> _WHAT NEEDS TO BE DONE_:
Copy out, unchanged, the entries below from the "# Don't complain about" line to the final line. Omit pictures.

== DATA

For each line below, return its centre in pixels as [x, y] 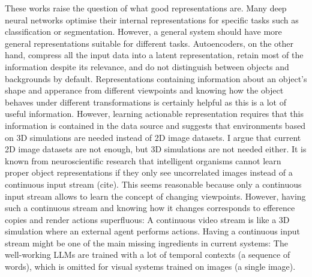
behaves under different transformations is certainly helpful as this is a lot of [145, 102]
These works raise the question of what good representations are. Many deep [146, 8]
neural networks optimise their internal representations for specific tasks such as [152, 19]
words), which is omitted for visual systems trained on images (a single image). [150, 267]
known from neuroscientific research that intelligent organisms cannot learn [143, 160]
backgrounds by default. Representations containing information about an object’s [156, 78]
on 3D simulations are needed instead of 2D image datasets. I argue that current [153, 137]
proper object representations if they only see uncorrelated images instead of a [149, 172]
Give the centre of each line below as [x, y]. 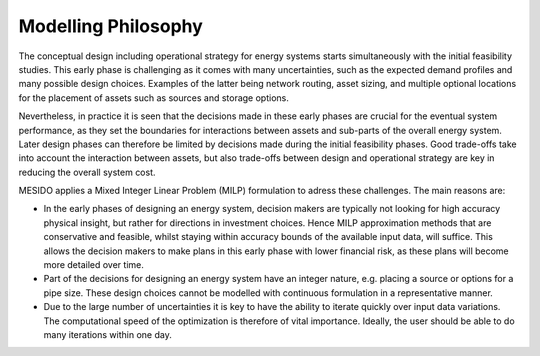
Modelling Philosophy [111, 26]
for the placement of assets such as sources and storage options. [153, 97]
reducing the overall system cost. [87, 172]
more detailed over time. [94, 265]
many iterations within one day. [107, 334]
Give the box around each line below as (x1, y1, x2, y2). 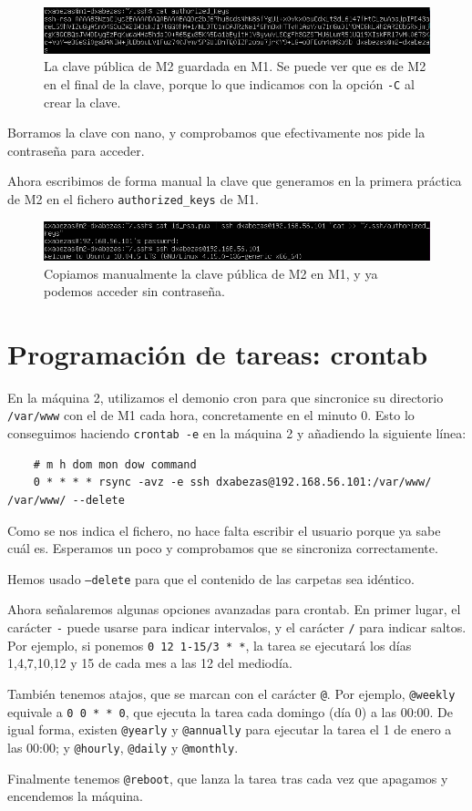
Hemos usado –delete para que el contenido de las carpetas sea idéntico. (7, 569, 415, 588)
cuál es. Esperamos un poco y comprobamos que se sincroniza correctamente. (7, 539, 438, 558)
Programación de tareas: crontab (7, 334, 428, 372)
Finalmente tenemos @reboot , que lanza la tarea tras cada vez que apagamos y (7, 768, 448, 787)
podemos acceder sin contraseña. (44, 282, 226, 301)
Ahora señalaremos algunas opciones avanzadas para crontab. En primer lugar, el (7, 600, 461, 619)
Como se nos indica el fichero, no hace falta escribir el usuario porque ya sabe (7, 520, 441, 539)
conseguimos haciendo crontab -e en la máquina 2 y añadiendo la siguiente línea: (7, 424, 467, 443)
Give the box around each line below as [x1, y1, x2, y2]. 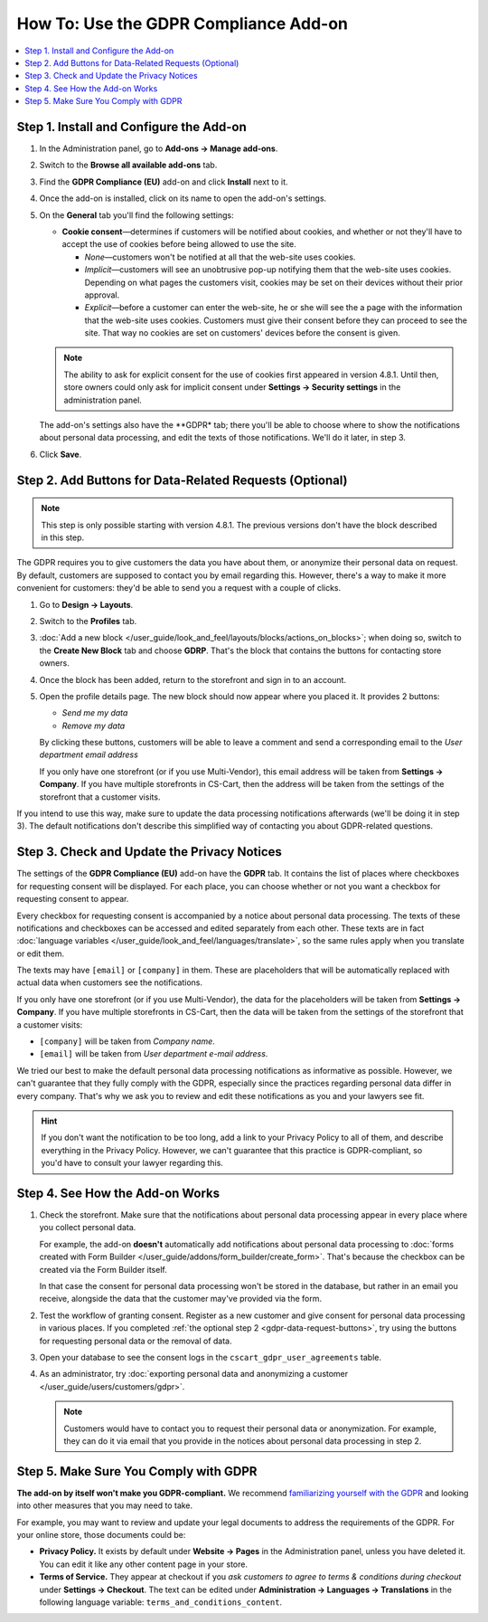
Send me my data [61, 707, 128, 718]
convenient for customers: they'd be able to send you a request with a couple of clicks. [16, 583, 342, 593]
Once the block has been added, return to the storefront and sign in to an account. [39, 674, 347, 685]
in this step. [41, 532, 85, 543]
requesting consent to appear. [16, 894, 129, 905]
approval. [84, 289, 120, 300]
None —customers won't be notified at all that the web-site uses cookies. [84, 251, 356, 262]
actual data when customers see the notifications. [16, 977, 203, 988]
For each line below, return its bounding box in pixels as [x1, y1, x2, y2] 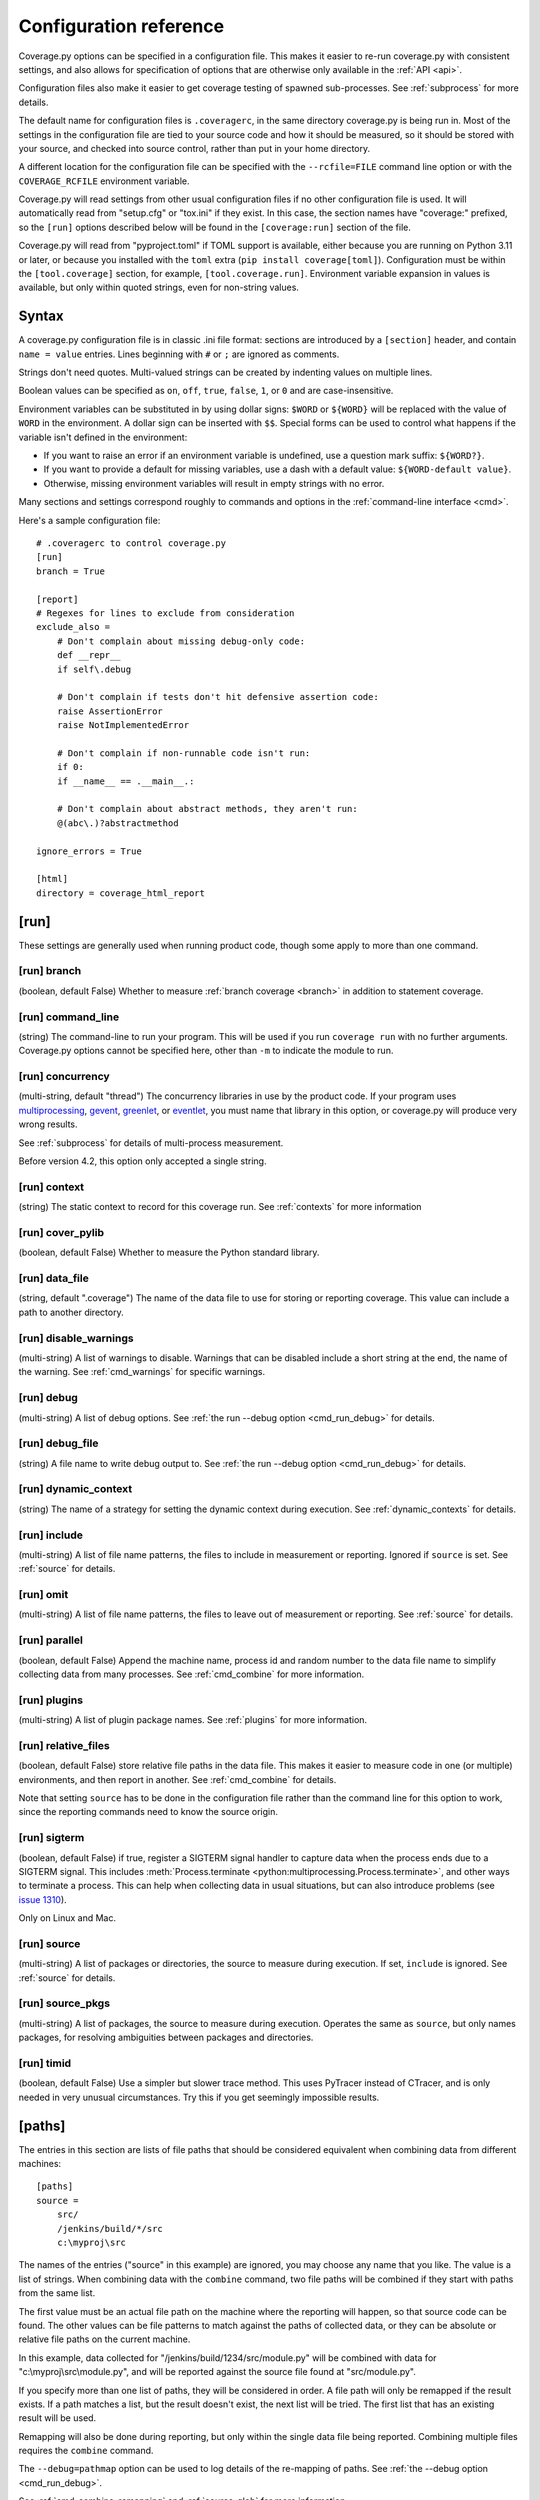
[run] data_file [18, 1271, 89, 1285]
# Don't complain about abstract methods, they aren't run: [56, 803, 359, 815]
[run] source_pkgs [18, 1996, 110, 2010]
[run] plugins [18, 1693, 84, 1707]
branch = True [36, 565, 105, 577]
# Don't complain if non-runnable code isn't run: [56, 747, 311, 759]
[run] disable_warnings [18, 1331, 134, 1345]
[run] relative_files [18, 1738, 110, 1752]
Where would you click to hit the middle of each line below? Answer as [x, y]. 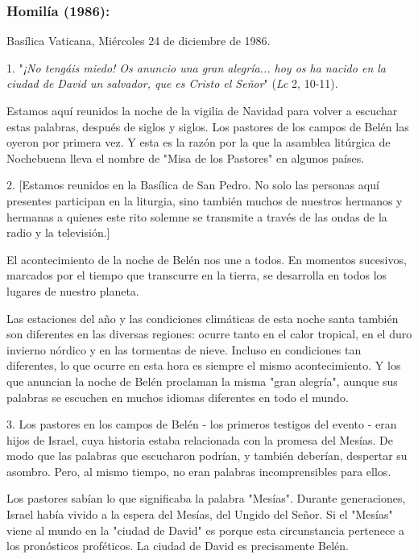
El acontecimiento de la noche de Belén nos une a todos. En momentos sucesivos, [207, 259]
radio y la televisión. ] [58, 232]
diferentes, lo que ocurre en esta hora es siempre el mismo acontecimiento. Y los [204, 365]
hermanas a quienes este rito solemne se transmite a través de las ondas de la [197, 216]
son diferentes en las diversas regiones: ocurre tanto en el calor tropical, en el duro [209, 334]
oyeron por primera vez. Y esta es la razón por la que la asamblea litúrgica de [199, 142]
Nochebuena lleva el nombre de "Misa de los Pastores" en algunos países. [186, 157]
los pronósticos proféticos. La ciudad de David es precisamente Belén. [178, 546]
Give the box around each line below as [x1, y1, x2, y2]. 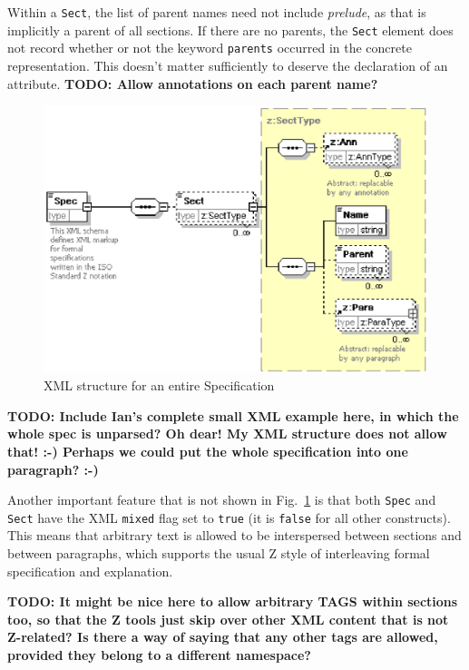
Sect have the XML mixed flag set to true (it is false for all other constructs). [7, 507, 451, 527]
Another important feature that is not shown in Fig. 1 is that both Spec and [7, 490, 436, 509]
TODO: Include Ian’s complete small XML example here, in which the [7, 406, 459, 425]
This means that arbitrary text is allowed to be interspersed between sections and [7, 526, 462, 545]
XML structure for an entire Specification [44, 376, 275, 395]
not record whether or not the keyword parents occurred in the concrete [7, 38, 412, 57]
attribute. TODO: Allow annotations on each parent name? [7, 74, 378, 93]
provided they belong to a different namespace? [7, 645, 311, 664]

====

> _SOLUTION TO THIS EXERCISE_:
# Don't complain about abstract methods, they aren't run: [56, 803, 359, 815]
[run] source_pkgs [18, 1996, 110, 2010]
[run] plugins [18, 1693, 84, 1707]
branch = True [36, 565, 105, 577]
# Don't complain if non-runnable code isn't run: [56, 747, 311, 759]
[run] disable_warnings [18, 1331, 134, 1345]
[run] relative_files [18, 1738, 110, 1752]
Where would you click to hit the middle of each line below? Answer as [x, y]. 
El acontecimiento de la noche de Belén nos une a todos. En momentos sucesivos, [207, 259]
radio y la televisión. ] [58, 232]
diferentes, lo que ocurre en esta hora es siempre el mismo acontecimiento. Y los [204, 365]
hermanas a quienes este rito solemne se transmite a través de las ondas de la [197, 216]
son diferentes en las diversas regiones: ocurre tanto en el calor tropical, en el duro [209, 334]
oyeron por primera vez. Y esta es la razón por la que la asamblea litúrgica de [199, 142]
Nochebuena lleva el nombre de "Misa de los Pastores" en algunos países. [186, 157]
los pronósticos proféticos. La ciudad de David es precisamente Belén. [178, 546]
Give the box around each line below as [x1, y1, x2, y2]. 
Sect have the XML mixed flag set to true (it is false for all other constructs). [7, 507, 451, 527]
Another important feature that is not shown in Fig. 1 is that both Spec and [7, 490, 436, 509]
TODO: Include Ian’s complete small XML example here, in which the [7, 406, 459, 425]
This means that arbitrary text is allowed to be interspersed between sections and [7, 526, 462, 545]
XML structure for an entire Specification [44, 376, 275, 395]
not record whether or not the keyword parents occurred in the concrete [7, 38, 412, 57]
attribute. TODO: Allow annotations on each parent name? [7, 74, 378, 93]
provided they belong to a different namespace? [7, 645, 311, 664]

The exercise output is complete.